Las Vegas
Paréntesis peculiar en el calendario de cualquier asalariado (o pensionado). Y para los muy ricos, una oportunidad más para invertir.
La “ciudad del pecado” después de todo no parece tan pecaminosa. Pues a las multitudes de adictos a los juegos de azar apenas les resta tiempo para otros vicios.
Lo impresionante del lugar es lo moderno y suntuoso de su arquitectura, además de algunos espectáculos soberbios de música, agua y danza que se ofrecen en los mejores hoteles.
Sus estilos varían desde aquellos que Hollywood imagina como los propios de la Roma decadente de los tiempos de Caracalla, desde el del nombre desubicado del “Caesar’s Palace”, por ejemplo, hasta los más refinados en lujo mediterráneo, el “Venetian” y su “Palazzo”, o hasta el de la más estridente cursilería, como aquel en el que fui alojado.
Las Vegas reúne en un solo lugar todas las reflexiones introductorias al capitalismo moderno. En 1931 los casinos fueron autorizados en el Estado de Nevada. Dos años después, fue repelida a todo lo largo y ancho del país (a través de una enmienda constitucional) la famosa “Ley Seca”, y dos más adelante se inauguró la gigantesca represa Hoover, erigida durante los años más difíciles de la Gran Depresión de los años 30, y que hizo mucho más accesibles el agua y la electricidad a casi todo el árido Sudoeste.
Las condiciones quedaron dadas para la emergencia de una alocada iniciativa empresarial de fundar un centro de diversiones en pleno desierto.
De ello se encargó “Bugsy” Siegel, un simpático portavoz del empresariado de Los Ángeles, aunque al precio de ciertos nexos de dudoso nombre con mafiosos locales y de Nueva York y Chicago, hacia finales de la Segunda Guerra Mundial. Siegel terminó asesinado en 1948 por sus decepcionados “socios”, y a partir de ese momento se inició cierta regeneración moral en el clima de negocios de la incipiente Las Vegas, con la importación masiva de honrados y laboriosos auditores y contadores públicos mormones, traídos de la vecina Utah. Hoy, Las Vegas es una urbe esplendorosa de más de dos millones de habitantes, lo que la acerca mucho al ideal de Siegel de verla convertida en la capital mundial del juego.
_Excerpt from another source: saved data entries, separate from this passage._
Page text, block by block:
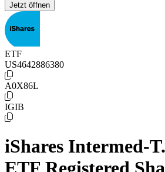
Jetzt öffnen
ETF
US4642886380
A0X86L
IGIB
iShares Intermed-
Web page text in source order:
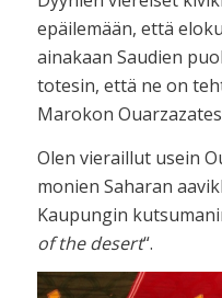
epäilemään, että
ainakaan Saudien
totesin, että ne on
Marokon
Olen vieraillut usein
monien Saharan
Kaupungin
of the desert“.
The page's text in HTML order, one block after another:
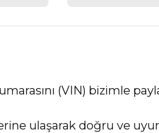
(VIN) bizimle
ulaşarak doğru ve
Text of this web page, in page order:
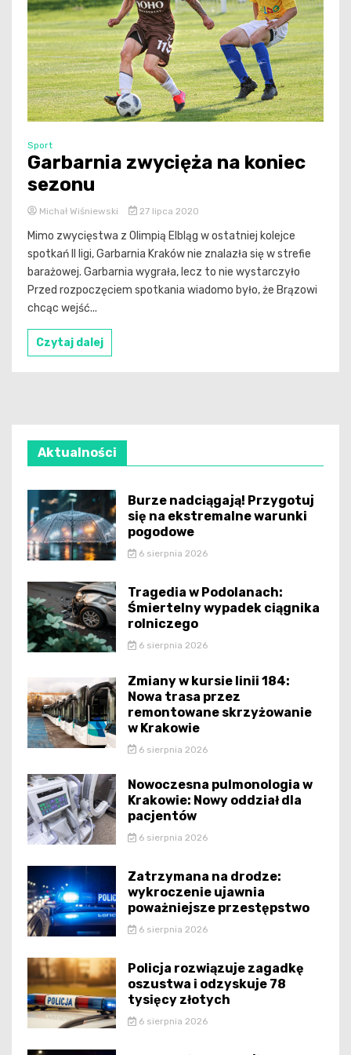
Sport
Garbarnia zwycięża na koniec
sezonu
Michał Wiśniewski 27 lipca 2020
Mimo zwycięstwa z Olimpią Elbląg w ostatniej kolejce
spotkań II ligi, Garbarnia Kraków nie znalazła się w strefie
barażowej. Garbarnia wygrała, lecz to nie wystarczyło
Przed rozpoczęciem spotkania wiadomo było, że Brązowi
chcąc wejść...
Czytaj dalej
Aktualności
Burze nadciągają! Przygotuj
się na ekstremalne warunki
pogodowe
6 sierpnia 2026
Tragedia w Podolanach:
Śmiertelny wypadek ciągnika
rolniczego
6 sierpnia 2026
Zmiany w kursie linii 184:
Nowa trasa przez
remontowane skrzyżowanie
w Krakowie
6 sierpnia 2026
Nowoczesna pulmonologia w
Krakowie: Nowy oddział dla
pacjentów
6 sierpnia 2026
Zatrzymana na drodze:
wykroczenie ujawnia
poważniejsze przestępstwo
6 sierpnia 2026
Policja rozwiązuje zagadkę
oszustwa i odzyskuje 78
tysięcy złotych
6 sierpnia 2026
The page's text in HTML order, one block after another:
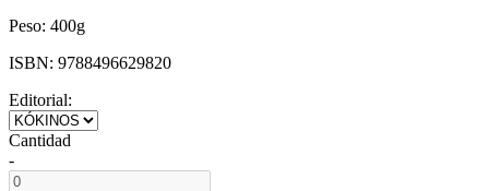
Peso: 400g
ISBN: 9788496629820
Editorial:
Cantidad
-
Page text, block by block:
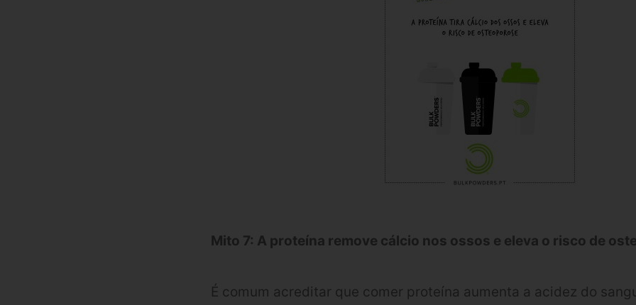
Mito 7: A proteína remove cálcio nos ossos e eleva o risco de
É comum acreditar que comer proteína aumenta a acidez do
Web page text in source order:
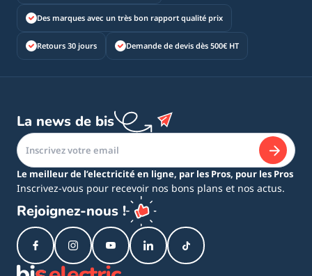
Des marques avec un très bon rapport qualité prix
Retours 30 jours Demande de devis dès 500€ HT
La news de bis
Le meilleur de l’electricité en ligne, par les Pros, pour les Pros
Inscrivez-vous pour recevoir nos bons plans et nos actus.
Rejoignez-nous !
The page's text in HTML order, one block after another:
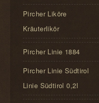
Pircher Liköre
Kräuterlikör
Pircher Linie 1884
Pircher Linie Südtirol
Linie Südtirol 0,2l
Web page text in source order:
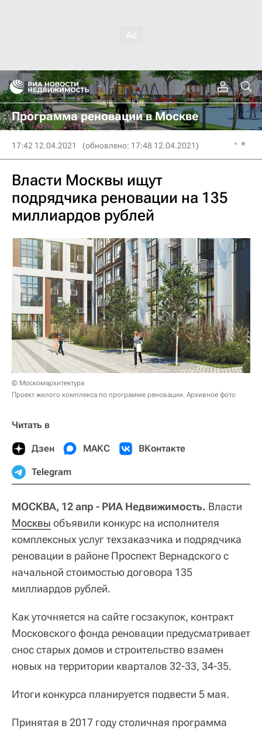
Программа реновации в Москве
17:42 12.04.2021 (обновлено: 17:48 12.04.2021)
Власти Москвы ищут
подрядчика реновации на 135
миллиардов рублей
© Москомархитектура
Проект жилого комплекса по программе реновации. Архивное фото
Читать в
Дзен МАКС ВКонтакте
Telegram
МОСКВА, 12 апр - РИА Недвижимость. Власти
Москвы объявили конкурс на исполнителя
комплексных услуг техзаказчика и подрядчика
реновации в районе Проспект Вернадского с
начальной стоимостью договора 135
миллиардов рублей.
Как уточняется на сайте госзакупок, контракт
Московского фонда реновации предусматривает
снос старых домов и строительство взамен
новых на территории кварталов 32-33, 34-35.
Итоги конкурса планируется подвести 5 мая.
Принятая в 2017 году столичная программа
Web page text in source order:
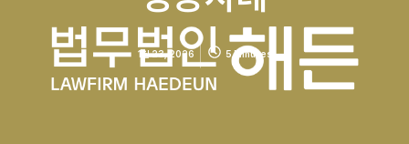
1월 23, 2026 5 Minutes
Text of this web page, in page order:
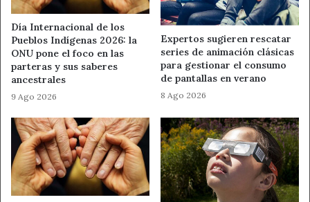
ElDía Mundial del Medio Ambiente en Leóndeja así
un mensaje directo: la defensa del planeta empieza en lo
cotidiano. Empieza al reciclar mejor, al cuidar los ríos, al
respetar los montes y al elegir una movilidad más limpia.
Porque el cambio climático es global, pero sus respuestas
también nacen en cada barrio, cada pueblo y cada
decisión diaria.
Fuente Ahora León
Día Internacional de los
Pueblos Indígenas 2026: la
ONU pone el foco en las
parteras y sus saberes
ancestrales
9 Ago 2026
Expertos sugieren rescatar
series de animación clásicas
para gestionar el consumo
de pantallas en verano
8 Ago 2026
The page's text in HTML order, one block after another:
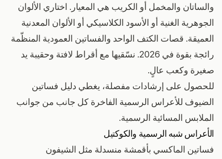
والساتان والمخمل أو الكريب هي المعيار. اختاري الألوان
الجوهرية الغنية أو الأسود الكلاسيكي أو الألوان المعدنية
العميقة. قصات الكتف الواحد والفساتين العمودية المنظّمة
رائجة بقوة في 2026. نسّقيها مع أقراط لافتة وحقيبة يد
صغيرة وكعب عالٍ.
للحصول على إرشادات مفصلة، يغطي دليل فساتين
الضيوف للأعراس الرسمية الفاخرة كل جانب من جوانب
الملابس المسائية الرسمية.
الأعراس شبه الرسمية والكوكتيل
فساتين الماكسي بأقمشة منسدلة مثل الشيفون
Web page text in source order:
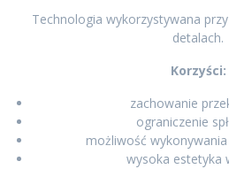
Technologia wykorzystywana
detalach.
Korzyści:
zachowanie
ograniczenie
możliwość
wysoka estetyka
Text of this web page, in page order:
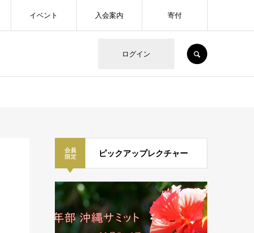
ログイン
イベント 入会案内 寄付
ピックアップレクチャー
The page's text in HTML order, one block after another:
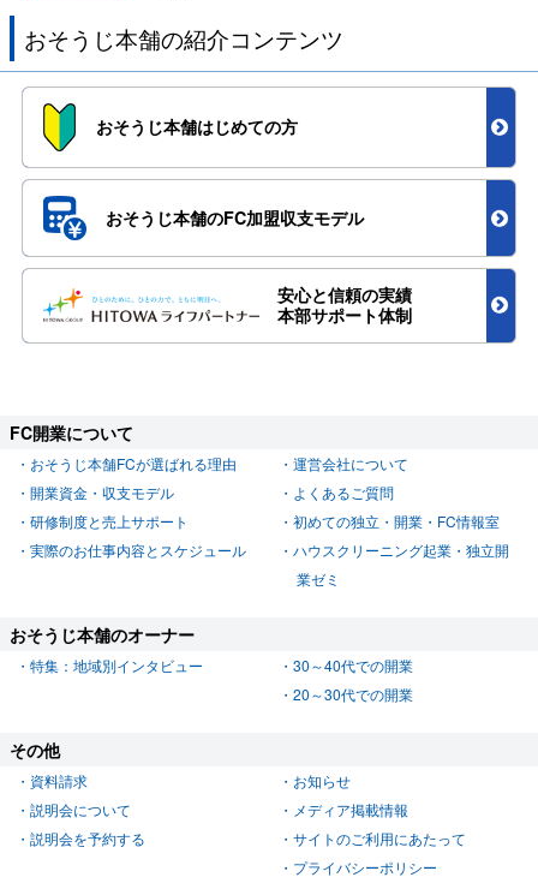
おそうじ本舗の紹介コンテンツ
おそうじ本舗はじめての方
おそうじ本舗のFC加盟収支モデル
安心と信頼の実績
本部サポート体制
FC開業について
おそうじ本舗FCが選ばれる理由
開業資金・収支モデル
研修制度と売上サポート
実際のお仕事内容とスケジュール
運営会社について
よくあるご質問
初めての独立・開業・FC情報室
ハウスクリーニング起業・独立開
業ゼミ
おそうじ本舗のオーナー
特集：地域別インタビュー
30～40代での開業
20～30代での開業
その他
資料請求
説明会について
説明会を予約する
お知らせ
メディア掲載情報
サイトのご利用にあたって
プライバシーポリシー
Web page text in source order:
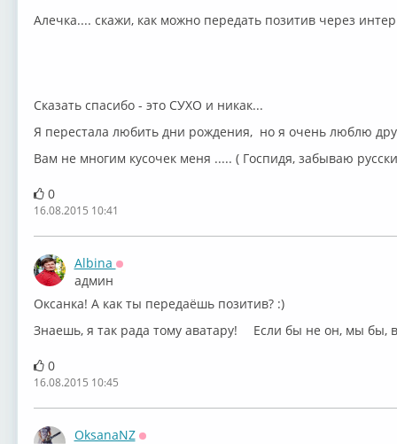
Алечка.... скажи, как можно передать позитив через
Сказать спасибо - это СУХО и никак...
Я перестала любить дни рождения, но я очень люблю
Вам не многим кусочек меня ..... ( Госпидя, забываю
0
16.08.2015 10:41
Albina
Оффлайн
админ
Оксанка! А как ты передаёшь позитив? :)
Знаешь, я так рада тому аватару!
Если бы не он, мы бы,
0
16.08.2015 10:45
OksanaNZ
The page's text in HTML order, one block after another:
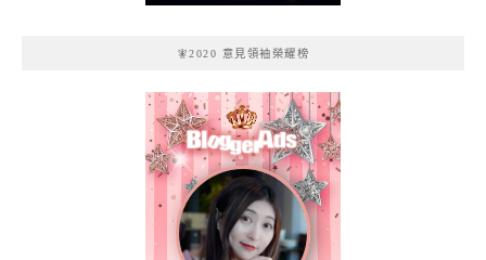
🧚2020 意見領袖榮耀榜
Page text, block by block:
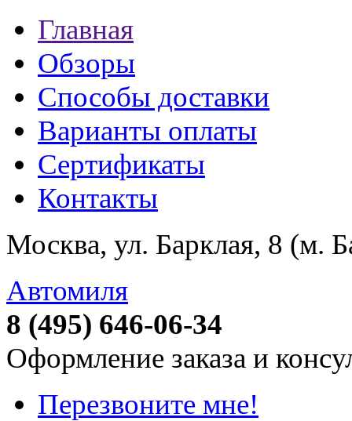
Главная
Обзоры
Способы доставки
Варианты оплаты
Сертификаты
Контакты
Москва, ул. Барклая, 8 (м.
Автомиля
8 (495) 646-06-34
Оформление заказа и
Перезвоните мне!
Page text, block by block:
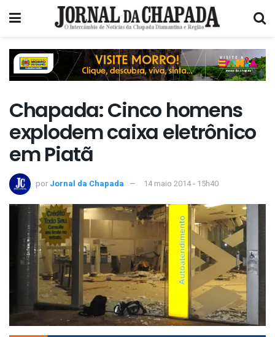
Chapada: Cinco homens
explodem caixa eletrônico
em Piatã
por Jornal da Chapada 14 maio 2014 - 15h40
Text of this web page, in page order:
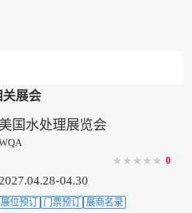
展会
美国水处理展览会
★ ★ ★ ★ ★ 0
04.30
展位预订 门票预订 展商名录
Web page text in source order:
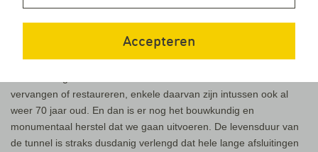
die in de tunnel terecht zijn gekomen, is betonrot ontstaan. Dus
dat is aanleiding voor grootschalig herstel.
Langere levensduur
vervangen of restaureren, enkele daarvan zijn intussen ook al
weer 70 jaar oud. En dan is er nog het bouwkundig en
monumentaal herstel dat we gaan uitvoeren. De levensduur van
de tunnel is straks dusdanig verlengd dat hele lange afsluitingen
Accepteren
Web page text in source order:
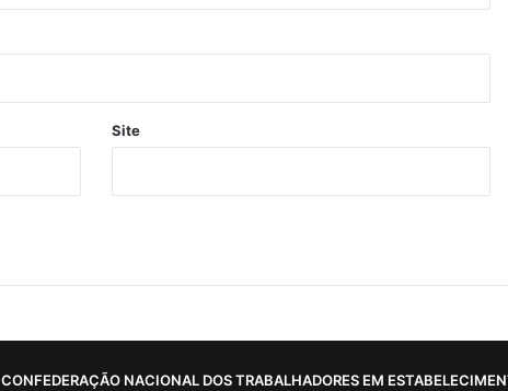
Site
CONFEDERAÇÃO NACIONAL DOS TRABALHADORES EM
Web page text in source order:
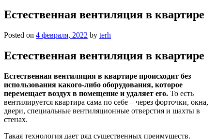
Естественная вентиляция в квартире
Posted on 4 февраля, 2022 by terh
Естественная вентиляция в квартире
Естественная вентиляция в квартире происходит без
использования какого-либо оборудования, которое
перемещает воздух в помещение и удаляет его. То есть
вентилируется квартира сама по себе – через форточки, окна,
двери, специальные вентиляционные отверстия и шахты в
стенах.
Такая технология дает ряд существенных преимуществ.
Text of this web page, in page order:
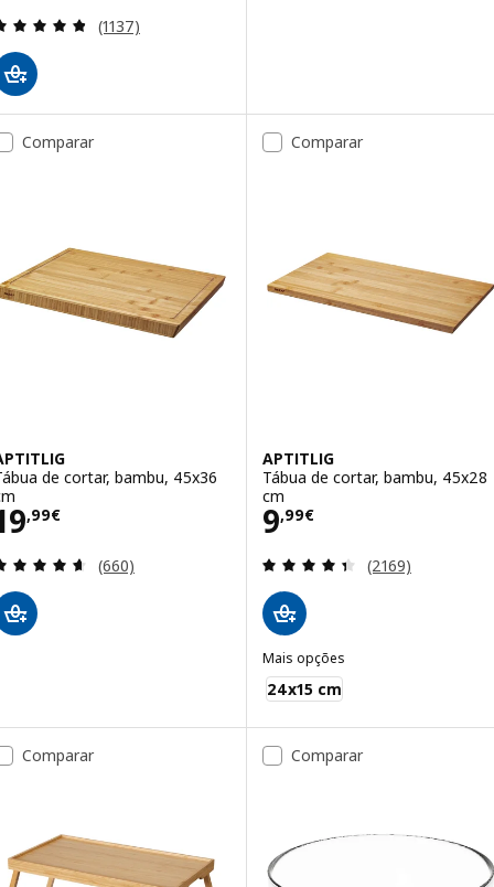
Avaliação: 4.8 fora de 5 estrelas. Total de
(1137)
Comparar
de cortar, bambu, 45x36
,99€ 19,99€
Avaliação: 4.6 fora de 5 estrelas. Total de
(660)
Comparar
APTITLIG
Tábua de cortar, bambu, 45x28
cm
9,99€
Preço 9,99€
Avaliação: 4.4
(2169)
Mais opções
APTITLIG
24x15 cm
Comparar Comparar

Jamás, empero, sin alguna competencia feroz de otras ciudades de prestigio internacional como Monte Carlo en Europa, La Habana en Las Américas y Macao en Asia.
Paradójicamente, se ha tornado en un centro también de convenciones muy intelectuales para científicos y artistas, incluidos los de la excelente Universidad de Nevada. La razón es sencilla y típica del mercado: esos enjambres de aficionados a los juegos de mesa subsidian hacia la baja, sin saberlo ni quererlo, las tarifas hoteleras para otros visitantes inesperados entre los que me conté yo.
En su corta historia, un personaje merece mención aparte: Steve Wynn, el hotelero de más gusto y mayor sensibilidad estética de entre todos. En el hotel de su nombre pude apreciar delicadas y ultramodernas alegorías fantásticas del perenne drama entre el bien y el mal bajo el evocador nombre de “El Sueño”. Hizo desfilar ante mi mente la serie larguísima de narradores deslumbrantes, incluidos los juglares de la Edad Media, o de aquellos encantadores cuentistas de mil y una noches bajo un cielo estrellado, en torno a fogatas encendidas por nómadas de todos los desiertos, de arena o de hielo.
La vivencia de Las Vegas se podría resumir como la de un gigantesco Walt Disney para adultos, no menos necesitados de imaginación que los niños que otrora fuimos. El juicio moral, en cambio, que me merecen los ancianos, en su mayoría mujeres, que malogran las horas de la mañana y de la noche sentados frente a las máquinas de juego, es otra cosa. Las Vegas es una ciudad de ocio muy viejo. La juventud minoritaria se asoma sólo después de la caída de la tarde. Hay, juzgué, maneras más responsables y fecundas de disponer del ahorro…
Si fuera agente de viajes, recomendaría a mis clientes esa experiencia.